Après l’échec de la signature de l’accord d’association avec l’Ukraine en novembre, des critiques se font entendre en France sur la gestion des négociations menées par l’UE avec l’ancienne république soviétique.
Un mal pour un bien : c’est le constat effectué par le ministre en charge des Affaires européennes, Thierry Repentin, lors d’une audition à l’Assemblée nationale.
« Le président Viktor Ianoukovitch a peut-être rendu service à la fois à l’Union européenne et à la population ukrainienne en engageant un débat qui n’était pas forcément ouvert », a déclaré le ministre devant les membres des commissions des affaires européennes et des affaires étrangères. « Ianoukovitch a donné un appétit d’Europe à la population qui n’était pas présent avant », a-t-il expliqué.
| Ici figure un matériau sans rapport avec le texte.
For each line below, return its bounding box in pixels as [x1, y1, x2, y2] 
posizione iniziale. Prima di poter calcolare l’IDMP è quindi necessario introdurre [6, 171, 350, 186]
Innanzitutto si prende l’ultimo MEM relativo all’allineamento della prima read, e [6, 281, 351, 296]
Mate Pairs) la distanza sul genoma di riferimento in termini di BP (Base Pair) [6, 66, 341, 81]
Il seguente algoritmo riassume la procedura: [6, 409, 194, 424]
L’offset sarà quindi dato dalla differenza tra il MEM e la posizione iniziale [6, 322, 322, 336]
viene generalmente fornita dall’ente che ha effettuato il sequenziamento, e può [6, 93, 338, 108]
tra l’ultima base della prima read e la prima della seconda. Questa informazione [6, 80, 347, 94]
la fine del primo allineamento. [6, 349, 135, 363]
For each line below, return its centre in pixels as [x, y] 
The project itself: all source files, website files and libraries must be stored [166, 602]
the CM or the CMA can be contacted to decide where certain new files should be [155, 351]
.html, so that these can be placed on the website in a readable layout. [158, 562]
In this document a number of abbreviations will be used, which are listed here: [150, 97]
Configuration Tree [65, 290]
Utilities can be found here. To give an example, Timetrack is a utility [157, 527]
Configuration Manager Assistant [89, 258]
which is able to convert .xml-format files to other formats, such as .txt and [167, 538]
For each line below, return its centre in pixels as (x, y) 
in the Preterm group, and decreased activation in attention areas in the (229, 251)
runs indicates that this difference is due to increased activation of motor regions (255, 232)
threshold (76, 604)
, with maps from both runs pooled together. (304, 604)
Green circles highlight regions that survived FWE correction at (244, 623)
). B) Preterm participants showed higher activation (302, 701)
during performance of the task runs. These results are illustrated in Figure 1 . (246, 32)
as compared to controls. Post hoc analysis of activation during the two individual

Réunis à l’occasion d’un compte-rendu sur le Conseil européen de décembre dernier, les députés se sont penchés sur les raisons de l’échec de la signature d’un accord d’association avec l’ancienne république soviétique lors du sommet du Partenariat oriental en novembre à Vilnius.
Responsabilité européenne
Et le constat est dur. « Nous avons eu en face de nous un État qui ne souhaitait pas signer l’accord d’association », a déclaré Thierry Repentin, précisant que le pays était dans une situation difficile face aux pressions exercées par la Russie.
Du côté européen, les négociations n’ont pas été menées de manière exemplaire. « J’ai remarqué que, plus nous nous approchions du sommet de Vilnius, moins nous étions une Union européenne exigeante face aux réformes structurelles », a expliqué Thierry Repentin.
« Parce que nous souhaitions arrimer l’Ukraine à l’Europe, nos exigences sur l’adoption de textes législatifs en matière de fin de justice sélective, de liberté de la presse, du droit de tout citoyen à se présenter à une élection diminuaient. Et nous nous raccrochions au symbole de la libération de Madame Ioulia Timochenko » a-t-il poursuivi.
Pour le ministre, la signature d’un accord d’association dans ces circonstances aurait également été un échec pour l’Union européenne. « Si l’UE avait signé contre la seule libération de Mme Timochenko sans demander les réformes que nous exigions il y a 18 mois », les critiques auraient été aussi virulentes, pronostique le ministre.
Les relations avec la Russie pointées du doigt
Pour Élisabeth Guigou, présidente de la commission des affaires étrangères de l’Assemblée nationale, l’échec de Vilnius est entre autres le produit d’une mauvaise gestion des relations diplomatiques de l’UE avec la Russie. « Nous avons géré ça vraiment n’importe comment », regrette-t-elle.
« Il faudrait dire clairement à certains responsables européens que nous ne sommes plus dans une perspective de faire adhérer l’Ukraine à l’UE et encore moins à l’OTAN », s’est-elle insurgée.
Pour autant, la perspective d’un rapprochement futur avec l’ancienne république soviétique reste d’actualité. « L’Ukraine a fait un autre choix. Mais elle ne l’a pas fait complètement puisqu’elle n’a pas adhéré à l’Union douanière de la Russie », souligne Thierry Repentin.
« Nous verrons comment cela évolue lors des élections qui se tiendront dans un an. En attendant, il faut maintenir le lien et apporter notre soutien aux manifestants », a-t-il poursuivi.
Depuis le 21 novembre, les manifestations en Ukraine se sont succédé. Dans la foulée du refus de signer l’accord d'association avec l'Union européenne, les Ukrainiens ont d’abord protesté en faveur d’un rapprochement avec l’Europe avant de réclamer, en vain, le départ du président Viktor Ianoukovitch et la tenue d’élections anticipées. Depuis le début de l’année 2014, les manifestations semblent toutefois s’essouffler.
La porte reste ouverte
Du côté européen, le discours de la « porte ouverte » est aussi sur toutes les lèvres. Au cours du Conseil européen de décembre, les chefs d’État et de gouvernement des 28 États membres sont revenus sur la situation en Ukraine. Dans les conclusions adoptées, le conseil rappelle que « l'Union européenne reste disposée à signer l'accord d'association avec l'Ukraine […] dès [qu’elle] y sera prête.
Les chefs d’État et de gouvernement ont apporté au cas par cas leur soutien aux soulèvements populaires. La présidente lithuanienne, Dalia Grybauskait?, a déclaré qu’elle « restait ouverte à l’Ukraine, mais pas forcément à ce gouvernement », tandis que la chancelière allemande Angela Merkel a salué le courage des manifestants et leur envie d'Europe.